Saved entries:
------------------------------------------------------------------------

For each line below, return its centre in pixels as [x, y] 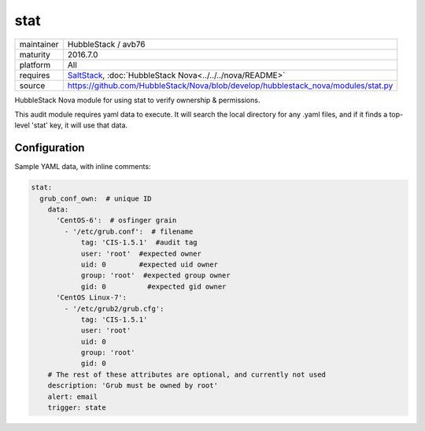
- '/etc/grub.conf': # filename [129, 231]
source [32, 85]
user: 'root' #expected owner [141, 253]
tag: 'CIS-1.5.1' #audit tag [139, 243]
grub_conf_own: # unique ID [96, 198]
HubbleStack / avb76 [106, 44]
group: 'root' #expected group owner [156, 276]
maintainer [39, 44]
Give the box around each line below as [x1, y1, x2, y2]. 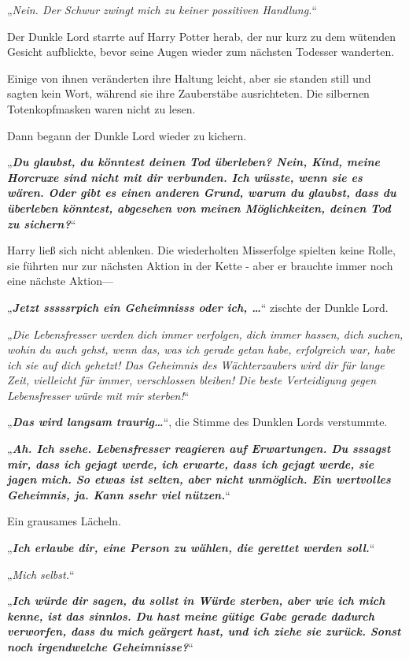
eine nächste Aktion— [7, 273, 114, 289]
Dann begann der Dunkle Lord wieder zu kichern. [7, 127, 247, 143]
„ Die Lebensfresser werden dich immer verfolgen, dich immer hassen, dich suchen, [7, 325, 403, 342]
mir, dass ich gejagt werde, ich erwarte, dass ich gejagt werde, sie [7, 455, 374, 472]
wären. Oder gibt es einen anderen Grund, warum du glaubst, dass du [7, 184, 396, 201]
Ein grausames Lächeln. [7, 513, 121, 529]
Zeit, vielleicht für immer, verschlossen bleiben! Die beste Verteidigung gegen [7, 372, 377, 388]
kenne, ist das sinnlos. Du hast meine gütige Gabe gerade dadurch [7, 607, 375, 624]
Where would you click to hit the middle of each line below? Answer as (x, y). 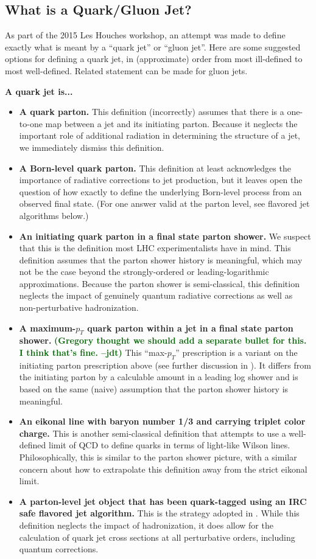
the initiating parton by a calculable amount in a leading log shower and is (159, 377)
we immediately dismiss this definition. (92, 147)
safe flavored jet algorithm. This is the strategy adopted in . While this (159, 513)
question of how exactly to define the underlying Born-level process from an (160, 191)
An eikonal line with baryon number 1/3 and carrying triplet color (162, 421)
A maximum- (47, 328)
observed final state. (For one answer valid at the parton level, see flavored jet (164, 203)
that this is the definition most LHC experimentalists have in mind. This (155, 248)
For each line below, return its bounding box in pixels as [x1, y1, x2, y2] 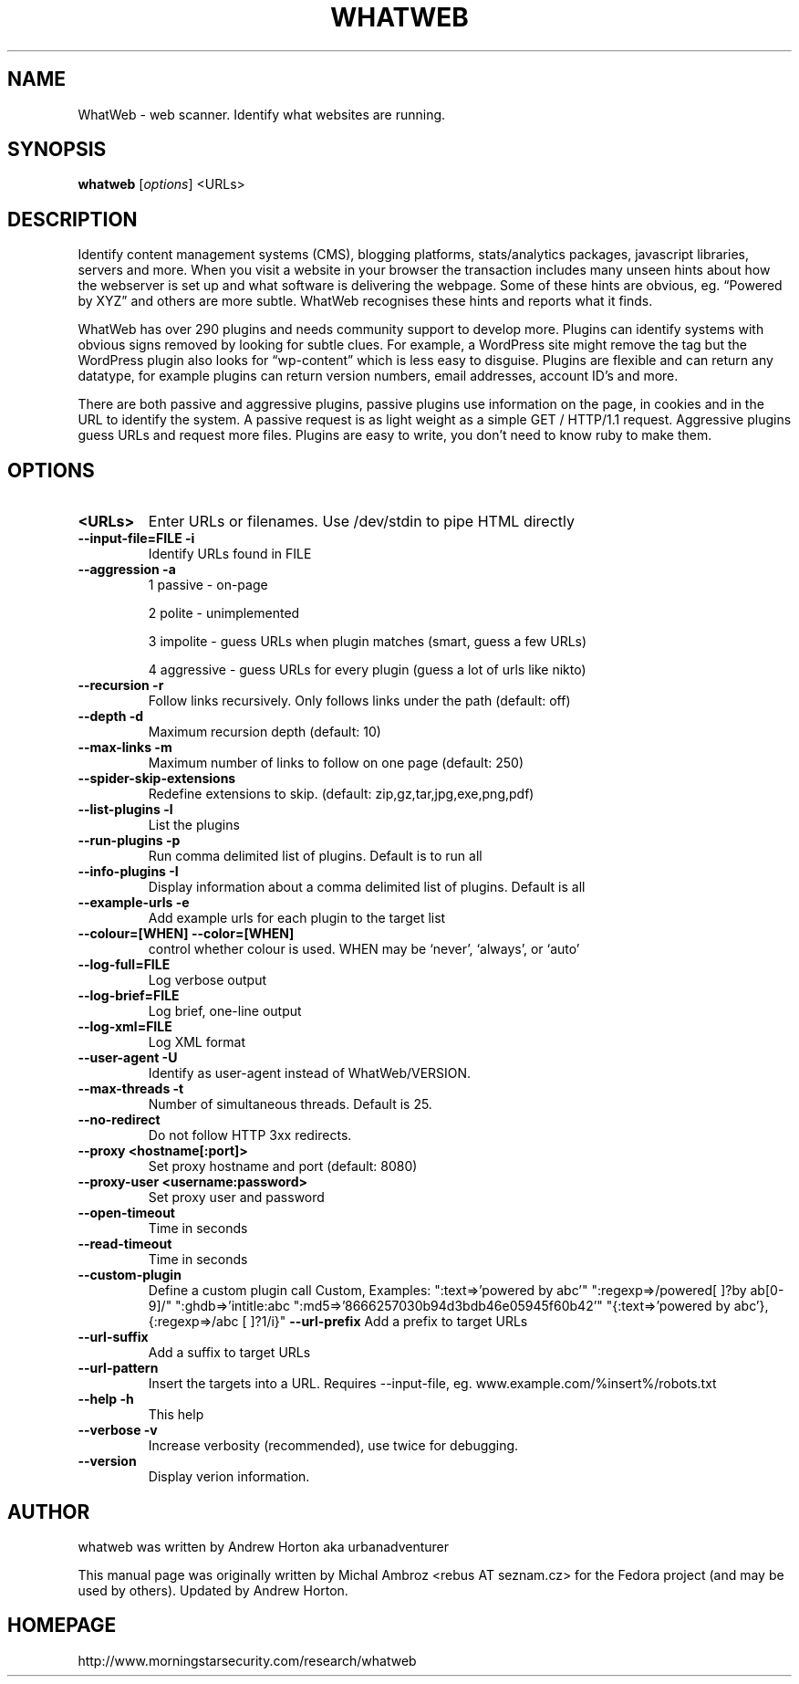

------------------------------------------------------------------------

What is required: Copy the lines above that hold the word "expected".

Answer to this task:
user: 'root' #expected owner [141, 253]
group: 'root' #expected group owner [156, 276]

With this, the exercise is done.